Ser capaz de ver o todo - “the big picture”;

Saber estabelecer prioridades;

Realizar uma abordagem construtiva aos problemas e à realidade;

Ser gestor de serviços de aprendizagem no seio da escola;

Saber gerir recursos no sentido lato do termo;

Ser promotor dos serviços e dos recursos;

Ser tutor, professor e um avaliador de recursos, com o objectivo de apoiar e

contribuir para as aprendizagens;

Saber gerir e avaliar de acordo com a missão e objectivos da escola;

Saber trabalhar com departamentos e colegas.

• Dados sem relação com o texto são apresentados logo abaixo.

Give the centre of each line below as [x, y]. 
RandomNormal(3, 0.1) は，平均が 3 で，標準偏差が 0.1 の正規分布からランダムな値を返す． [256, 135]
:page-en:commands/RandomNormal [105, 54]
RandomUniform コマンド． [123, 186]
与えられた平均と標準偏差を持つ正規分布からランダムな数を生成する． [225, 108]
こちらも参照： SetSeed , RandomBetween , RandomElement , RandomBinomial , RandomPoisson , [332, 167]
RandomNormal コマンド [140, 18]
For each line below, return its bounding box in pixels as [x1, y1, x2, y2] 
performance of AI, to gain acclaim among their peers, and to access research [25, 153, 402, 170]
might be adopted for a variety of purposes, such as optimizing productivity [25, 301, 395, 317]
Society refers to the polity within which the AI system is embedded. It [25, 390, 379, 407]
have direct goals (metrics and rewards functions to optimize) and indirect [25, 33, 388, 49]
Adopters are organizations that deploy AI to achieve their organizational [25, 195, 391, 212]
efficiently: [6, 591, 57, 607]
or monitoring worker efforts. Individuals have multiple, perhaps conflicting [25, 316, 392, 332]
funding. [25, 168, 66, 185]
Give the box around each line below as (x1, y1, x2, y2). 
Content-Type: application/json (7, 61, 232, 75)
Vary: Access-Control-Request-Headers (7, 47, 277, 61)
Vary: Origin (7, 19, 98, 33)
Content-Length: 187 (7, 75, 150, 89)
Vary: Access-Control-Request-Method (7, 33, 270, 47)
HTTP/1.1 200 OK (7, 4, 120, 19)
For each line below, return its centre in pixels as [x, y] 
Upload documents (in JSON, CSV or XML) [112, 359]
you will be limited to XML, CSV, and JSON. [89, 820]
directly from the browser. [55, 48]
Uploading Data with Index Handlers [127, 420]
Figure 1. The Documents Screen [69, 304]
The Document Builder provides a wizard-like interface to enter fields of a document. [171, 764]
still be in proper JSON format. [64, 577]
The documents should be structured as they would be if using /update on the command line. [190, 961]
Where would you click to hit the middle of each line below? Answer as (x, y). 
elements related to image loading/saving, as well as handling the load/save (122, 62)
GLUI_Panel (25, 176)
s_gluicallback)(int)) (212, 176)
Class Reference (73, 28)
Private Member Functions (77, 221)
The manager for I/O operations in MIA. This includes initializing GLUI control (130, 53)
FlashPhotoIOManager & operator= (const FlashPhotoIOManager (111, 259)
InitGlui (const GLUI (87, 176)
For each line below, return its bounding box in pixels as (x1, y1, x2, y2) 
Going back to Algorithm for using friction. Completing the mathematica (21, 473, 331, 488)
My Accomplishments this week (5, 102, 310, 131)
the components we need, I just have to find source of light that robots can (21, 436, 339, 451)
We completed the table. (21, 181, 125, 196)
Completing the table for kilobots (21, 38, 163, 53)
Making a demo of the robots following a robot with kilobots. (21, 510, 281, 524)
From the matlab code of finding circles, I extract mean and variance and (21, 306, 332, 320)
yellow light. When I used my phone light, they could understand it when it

Como se pode constatar são muitas as competências que o professor

bibliotecário deve evidenciar. Todas elas serão, decerto, muito úteis para que o

processo de Auto-Avaliação se faça da melhor forma. Cabe a ele identificar pontos

críticos, estabelecer relações e intercepções e analisar o impacto originado pelas

várias situações. O professor bibliotecário deverá ser ainda um líder, capaz de pensar,

de gerir estrategicamente, de promover uma cultura de avaliação e de divulgação dos

seus resultados.

Conclusão

Enfim, a responsabilidade de implementação do modelo de Auto-Avaliação da

BE por parte do professor bibliotecário é, sem dúvida, grande mas se for partilhada e

abraçada pelos demais elementos da equipa da BE e se este conseguir contar com a

colaboração da comunidade educativa, em geral, o desenvolvimento do processo e os

resultados pretendidos poderão tornar-se uma realidade.